Continuous Integration

• This is all about translating source code checked in by developers into a deployable set of Docker Images
• Tests against the code first to test if it is ready to be integrated and then tests if it was successfully integrated
• The integration itself is entirely carried out according to a declarative specification

Code Repositories

• Provide a means to tentatively submit a patch set, triggering a set of static checks (e.g., passes linter, license, and CLA checks), and giving code reviewers a chance to inspect and comment on the code.
• Once all such checks complete to the satisfaction of the engineers responsible for the affected modules, the patch set is merged.

Build-Integrate-Test

• The heart of the CI pipeline is a mechanism for executing a set of processes that (a) build the component(s) impacted by a given patch set, (b) integrate the resulting executable images with other images to construct larger subsystems, (c) run tests against those integrated subsystems and post the results, and (d) optionally publish new deployment artifacts to the downstream image repository.
• There are no special cases, just different "off-ramps" for the end-to-end CI/CD pipeline.

Continuous Deployment

• Terraform Templates specify the underlying infrastructure, and Helm Charts specify the collection of microservices (sometimes called applications) that are to be deployed on that infrastructure.
• Fleet can be viewed as the mechanism that implements the Deployment Gate shown in Figure 18, although other factors can also be taken into account (e.g., not starting a rollout at 5pm on a Friday afternoon).

Versioning Strategy

• The CI/CD toolchain introduced in this chapter works only when applied in concert with an end-to-end versioning strategy, ensuring that the right combination of source modules get integrated, and later, the best combination of images gets deployed.
• There are three main phases of the software lifecycle: development, integration, and deployment.
• Development: The CI toolchain does a sanity check on each component’s version number, ensuring it doesn’t regress, and when it sees a new number for a microservice, builds a new image and uploads it to the image repo.
• Integration: The CD toolchain instantiates the set of Docker Images, as specified by name in one or more Helm Charts.
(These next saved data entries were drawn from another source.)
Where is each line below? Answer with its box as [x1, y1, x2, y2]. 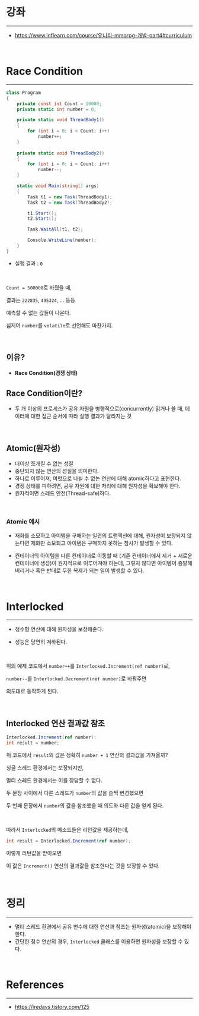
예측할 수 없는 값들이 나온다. [6, 309, 71, 316]
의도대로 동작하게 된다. [6, 687, 59, 695]
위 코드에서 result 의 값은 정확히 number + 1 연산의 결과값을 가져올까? [6, 751, 168, 758]
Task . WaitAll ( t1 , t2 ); [27, 226, 84, 232]
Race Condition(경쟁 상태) [14, 369, 78, 376]
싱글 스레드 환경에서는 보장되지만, [6, 764, 84, 771]
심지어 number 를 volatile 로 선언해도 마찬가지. [6, 321, 113, 329]
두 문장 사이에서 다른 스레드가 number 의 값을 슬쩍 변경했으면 [6, 789, 144, 796]
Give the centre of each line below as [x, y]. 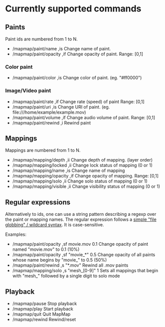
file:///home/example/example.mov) [49, 112]
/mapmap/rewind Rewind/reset [44, 320]
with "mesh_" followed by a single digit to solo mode [66, 276]
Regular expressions [38, 202]
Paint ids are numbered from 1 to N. [42, 39]
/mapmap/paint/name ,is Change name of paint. [62, 49]
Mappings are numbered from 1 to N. [43, 151]
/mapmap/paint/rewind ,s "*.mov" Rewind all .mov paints [70, 265]
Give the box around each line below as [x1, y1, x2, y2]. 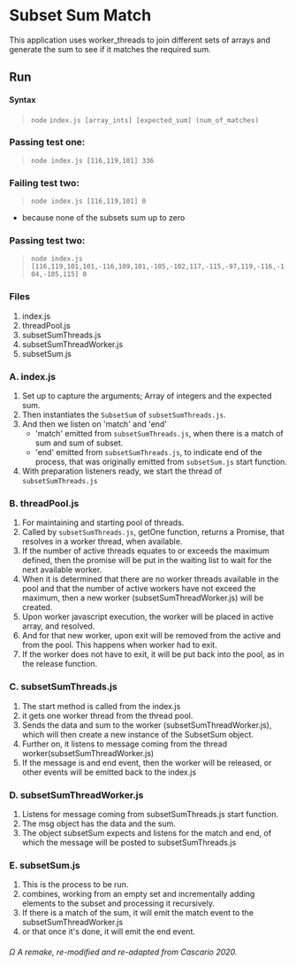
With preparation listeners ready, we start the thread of [21, 466, 223, 476]
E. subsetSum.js [9, 859, 81, 871]
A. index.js [9, 370, 56, 383]
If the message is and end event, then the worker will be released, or [21, 757, 272, 768]
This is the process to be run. [21, 879, 129, 890]
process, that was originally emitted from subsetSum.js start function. [34, 457, 287, 468]
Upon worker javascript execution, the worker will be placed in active [21, 612, 274, 622]
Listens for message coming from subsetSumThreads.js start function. [21, 808, 278, 819]
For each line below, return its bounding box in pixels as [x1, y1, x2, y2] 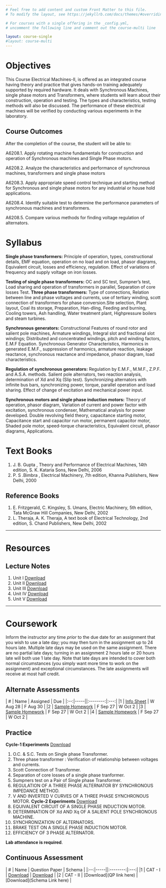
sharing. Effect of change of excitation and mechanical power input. [5, 387, 143, 393]
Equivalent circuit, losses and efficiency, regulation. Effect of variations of [5, 264, 155, 270]
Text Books [5, 445, 52, 457]
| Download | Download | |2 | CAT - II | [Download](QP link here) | [5, 872, 138, 878]
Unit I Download [12, 575, 46, 581]
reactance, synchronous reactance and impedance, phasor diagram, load [5, 351, 155, 357]
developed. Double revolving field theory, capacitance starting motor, [5, 412, 147, 418]
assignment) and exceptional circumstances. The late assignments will [5, 666, 149, 672]
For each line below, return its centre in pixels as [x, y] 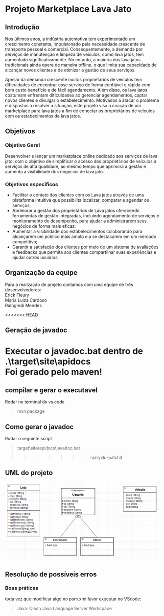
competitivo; [25, 241]
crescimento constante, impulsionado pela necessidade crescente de [75, 44]
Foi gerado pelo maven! [54, 372]
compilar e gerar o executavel [51, 390]
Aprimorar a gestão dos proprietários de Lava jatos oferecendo [76, 210]
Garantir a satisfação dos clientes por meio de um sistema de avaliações [85, 247]
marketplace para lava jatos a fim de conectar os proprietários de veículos [80, 111]
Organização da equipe [41, 273]
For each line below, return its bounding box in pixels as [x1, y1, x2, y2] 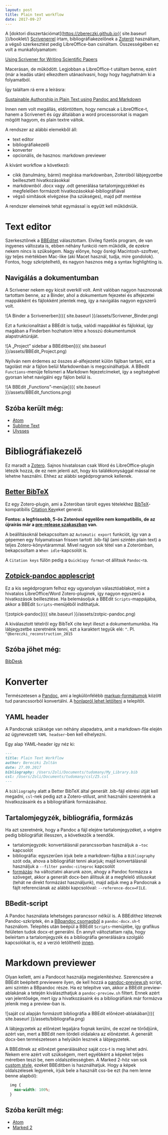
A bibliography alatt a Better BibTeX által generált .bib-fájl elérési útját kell [5, 788, 158, 794]
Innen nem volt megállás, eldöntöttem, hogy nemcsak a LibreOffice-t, [5, 106, 148, 112]
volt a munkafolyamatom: [5, 46, 58, 53]
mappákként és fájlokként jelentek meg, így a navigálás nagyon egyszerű [5, 298, 156, 304]
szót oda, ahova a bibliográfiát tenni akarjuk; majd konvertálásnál [12, 858, 147, 864]
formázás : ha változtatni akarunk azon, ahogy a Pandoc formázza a [12, 869, 152, 874]
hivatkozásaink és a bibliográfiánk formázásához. [5, 799, 107, 805]
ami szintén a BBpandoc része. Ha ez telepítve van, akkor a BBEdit [5, 984, 143, 990]
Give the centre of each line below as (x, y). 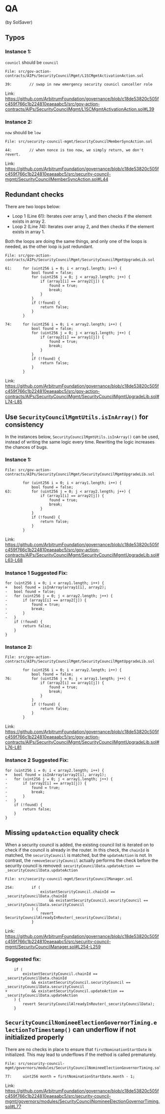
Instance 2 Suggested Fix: (37, 760)
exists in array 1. (28, 232)
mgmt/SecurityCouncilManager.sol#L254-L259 (53, 946)
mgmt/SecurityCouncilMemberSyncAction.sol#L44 (57, 179)
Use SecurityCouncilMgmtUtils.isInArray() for (77, 417)
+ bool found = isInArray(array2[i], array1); (56, 775)
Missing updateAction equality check (62, 833)
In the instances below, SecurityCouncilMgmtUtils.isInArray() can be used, (82, 437)
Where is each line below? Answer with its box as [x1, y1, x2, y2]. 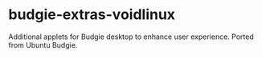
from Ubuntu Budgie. [8, 40, 78, 49]
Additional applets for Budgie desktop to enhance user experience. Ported [8, 32, 255, 41]
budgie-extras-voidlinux [8, 6, 175, 24]
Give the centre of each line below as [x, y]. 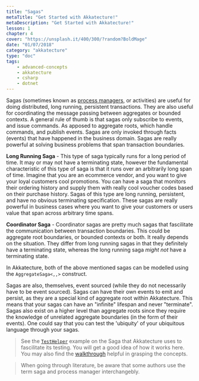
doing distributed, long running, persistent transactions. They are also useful [100, 107]
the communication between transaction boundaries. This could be [88, 231]
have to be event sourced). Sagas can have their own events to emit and [94, 292]
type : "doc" [21, 56]
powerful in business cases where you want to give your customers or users [99, 207]
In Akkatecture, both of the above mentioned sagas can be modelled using [97, 267]
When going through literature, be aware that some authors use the [103, 365]
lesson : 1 [18, 28]
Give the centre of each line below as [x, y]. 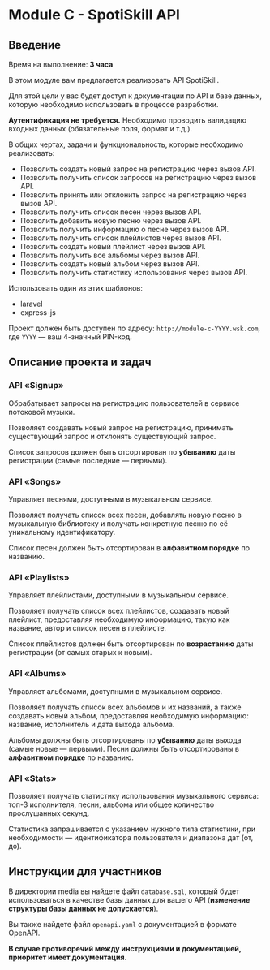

Deployment: Each Helm Chart is also checked into a repository, and has its own version number.

Managing Secrets

• Secrets are part of the hybrid cloud’s configuration state, so they should be stored in the Config Repo, but repositories are not designed to be secure
• There are two ways to solve this issue: git-crypt tool and Kubernetes’ SealedSecrets mechanism
• One approach is to trust a process running within the cluster to manage secrets
• This comes with the downside of putting significant trust in Jenkins, or more to the point, in DevOps practices

GitOps

• The CI/CD pipeline described in this chapter is consistent with GitOps, an approach to DevOps designed around the idea of Configuration-as-Code-making the code repo the single source of truth for building and deploying a cloud native system.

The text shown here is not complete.